Records from a data collection:
####################
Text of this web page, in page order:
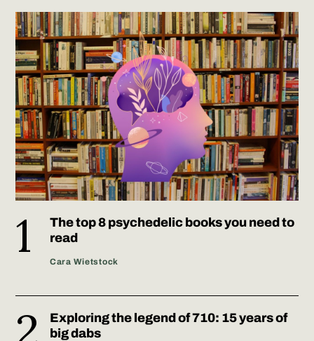
The top 8 psychedelic books you need to
read
Cara Wietstock
Exploring the legend of 710: 15 years of
big dabs
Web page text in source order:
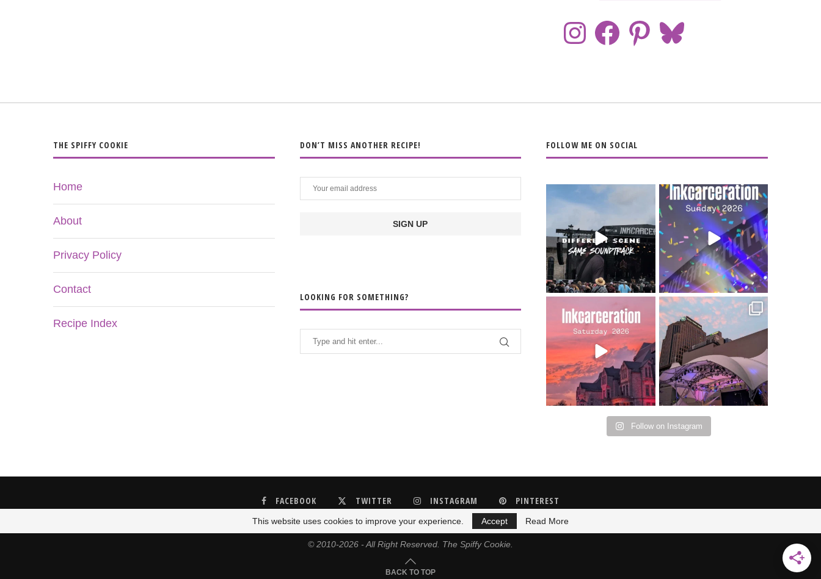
####################
**ASSIGNMENT**
Your answer must be the records exactly as they stand, with no pictures in it.

**SOLUTION**
Text of this web page, in page order:
The top 8 psychedelic books you need to
read
Cara Wietstock
Exploring the legend of 710: 15 years of
big dabs
Web page text in source order:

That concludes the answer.